You’ve heard it before, and you’ll hear it again: the Commons Library is your best friend. It employs over 100 specialists to publish open-access research AND provide confidential information to Members. It runs free training sessions. It hosts deposited papers. The Library is basically a lifesaver.
So we’ve put together our TEN TIPS to make sure you’re using the Library like a pro.
1. Visit the website
First day at Parliament, waiting in line to get your pass? Check out the Library website and find everything you never knew you needed. It lists all Library services and holds a tonne of impartial research which you can share with whoever you want. It even has new, improved search functionality so you can easily get research on any topic you want.
2. Get email alerts about new research
A modern classic, research alerts allow you to subscribe to get the latest research on the topics you’re interested in. Every time a briefing on a topic you follow comes out you get an email the next day, curated just for you. If you’re looking for something a bit more in depth, you can subscribe to Library updates for MPs and MPs’ staff. Take a moment to subscribe to both lists. Do it. Now. You’ll thank us later.
3. Make sure you’re staying on top of debates
Sometimes just finding out what the business of the day is feels impossible, let alone understanding the context of a debate. Luckily the Library keeps it’s very own ‘This week’ page which not only lists key business but also provides the relevant Library research available! If you haven’t cried tears of relief reading a Library Bill Briefing at 2am on a Tuesday, have you even lived?
4. Get confidential answers to confidential questions
If you can’t find what you’re looking for and you need reliable answers ASAP, don’t forget you can ask the Library for help: MPs and those who work for them can request information and research from Library specialists on pretty much anything they desire. All requests are confidential. And the Library will not share requests or responses with anyone outside the Library service, including other MPs and their staff.
5. Get data on your constituency
Data dashboards are extremely useful and the best thing to happen to Parliament since jerk-alerts. Are you trying to find how many people are claiming unemployment benefits in Brent Central and compare it with Brent North? Or maybe you were asked to compare three decades of house prices between Cardiff and Central London? Or then again it was broadband speeds, or road traffic accidents? Or perhaps you’re just curious about what your MP has been up to? Whatever it is, the Library likely has some easy-to navigate-data tool for it.
6. Deal with constituents the right way
Speaking of constituencies, we know doing constituency case work away from Westminster can feel isolating, but the Library is there for you no matter where you are. In fact, it has a whole bunch of resources just for constituency case workers and anyone else dealing with constituent queries. They are a must-read.
7. Induction is free
Wow this is all a LOT, and we’re only half-way through the list. If you’re feeling overworked, you can book a Library induction session and have a qualified member of staff walk you through all of this . Don’t be shy. We’ve all done it and we’re all the better for it. And if you found that useful you should check out the Library’s full range of training resources and materials.

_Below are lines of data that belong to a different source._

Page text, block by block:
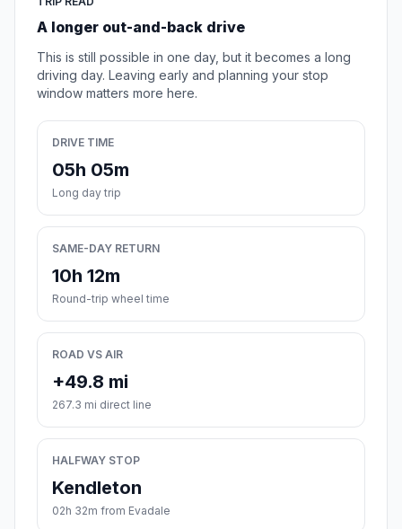
A longer out-and-back drive
This is still possible in one day, but it becomes a long
driving day. Leaving early and planning your stop
window matters more here.
DRIVE TIME
05h 05m
Long day trip
SAME-DAY RETURN
10h 12m
Round-trip wheel time
ROAD VS AIR
+49.8 mi
267.3 mi direct line
HALFWAY STOP
Kendleton
02h 32m from Evadale
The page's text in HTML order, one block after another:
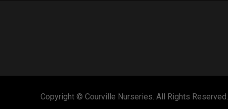
Copyright © Courville Nurseries. All Rights Reserved.
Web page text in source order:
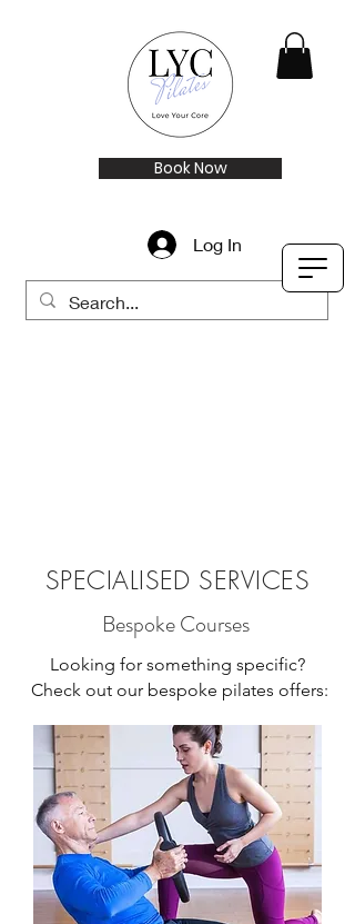
Book Now
Log In
SPECIALISED SERVICES
Bespoke Courses
Looking for something specific?
Check out our bespoke pilates offers:
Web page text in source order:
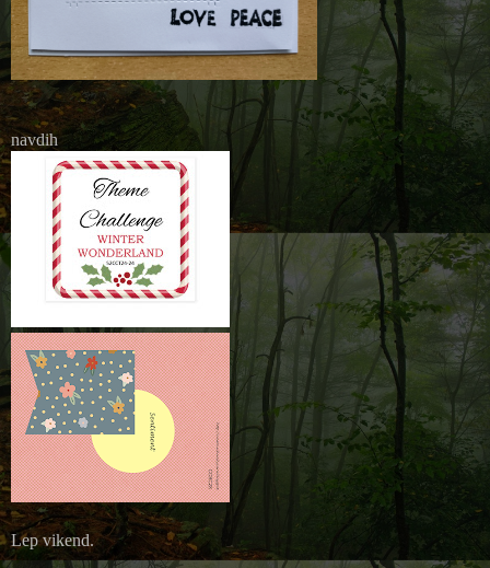
navdih
Lep vikend.

Are you still feeling lost and confused? Give ‘em a call or send ’em an email. You can call x3666 or email firstname.lastname@example.org. You can even go to the Members’ Library front desk. Someone will be there to pat you on the back and say “there there now” before helping you:
- find an elusive document,
- book a training session,
- catch a ghost,
- understand what Blackrod is,
- get a physical copy of a briefing,
- find a specialist,
but do keep in mind that use of the Member’s Library reading rooms is reserved for Members.
9. Take out a book
At its core, the Commons Library is in fact a Library. So, feel free to borrow and reserve books via the Library Catalogue. You can also request books in other libraries around the UK, including the British Library, and access a range of journals via the Library. For any loans enquiries you can call x1515 or email email@example.com.
10. Follow ‘em online
Follow the Library to stay up to date with House business and their latest research while you’re online. You’ll inadvertently get to see it publicise some of it’s more niche research and might even develop your own passion for a surprising area of research.

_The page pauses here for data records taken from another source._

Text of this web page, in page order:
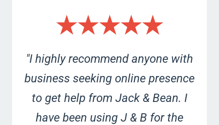
★★★★★
"I highly recommend anyone with
business seeking online presence
to get help from Jack & Bean. I
have been using J & B for the
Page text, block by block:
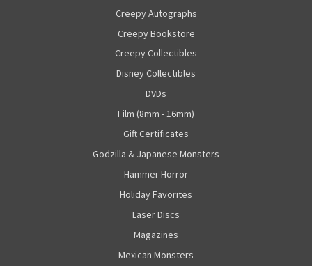
Creepy Autographs
Creepy Bookstore
Creepy Collectibles
Disney Collectibles
DVDs
Film (8mm - 16mm)
Gift Certificates
Godzilla & Japanese Monsters
Hammer Horror
Holiday Favorites
Laser Discs
Magazines
Mexican Monsters
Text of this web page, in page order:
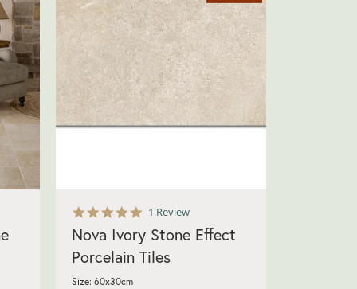
5.0
rating
1 Review
Nova Ivory Stone Effect
Porcelain Tiles
Size: 60x30cm
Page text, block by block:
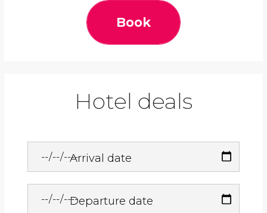
Book
Hotel deals
Arrival date
Departure date
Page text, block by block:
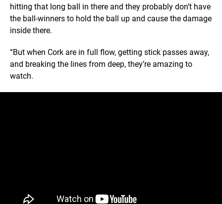
hitting that long ball in there and they probably don’t have
the ball-winners to hold the ball up and cause the damage
inside there.
“But when Cork are in full flow, getting stick passes away,
and breaking the lines from deep, they’re amazing to
watch.
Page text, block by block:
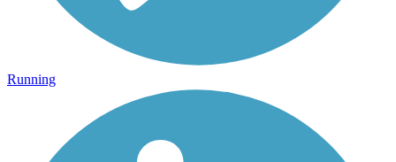
Running
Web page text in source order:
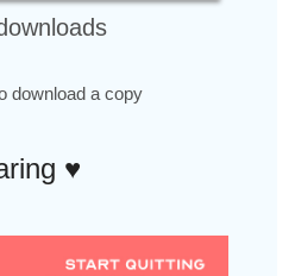
download a copy
♥︎
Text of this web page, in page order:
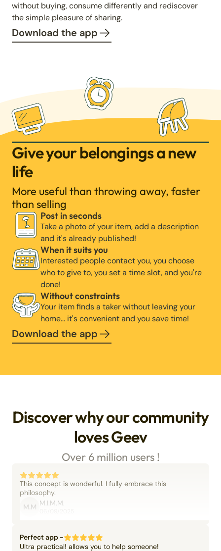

These guides can be downloaded from the intranet or you can pick up a hard copy from the Members’ Centre.
The first four are linked from this page: https://intranet.parliament.uk/people-offices/offices-departments/commons-departments/commons-information-services/commons-library/publications/
1. Online Resources from the Library
This includes key resources such as Library Research Papers, Standard Notes and Debate Packs; it also includes parliamentary documentation and more specialised subscription resources, such as law databases, Who’s Who, journals, and news and media sources.
2. Services for Members Staff
This leaflet gives an overview of the Library services available to Members’ staff
3. Information Skills Training
Information on the training that the Library provides in the use of online resources.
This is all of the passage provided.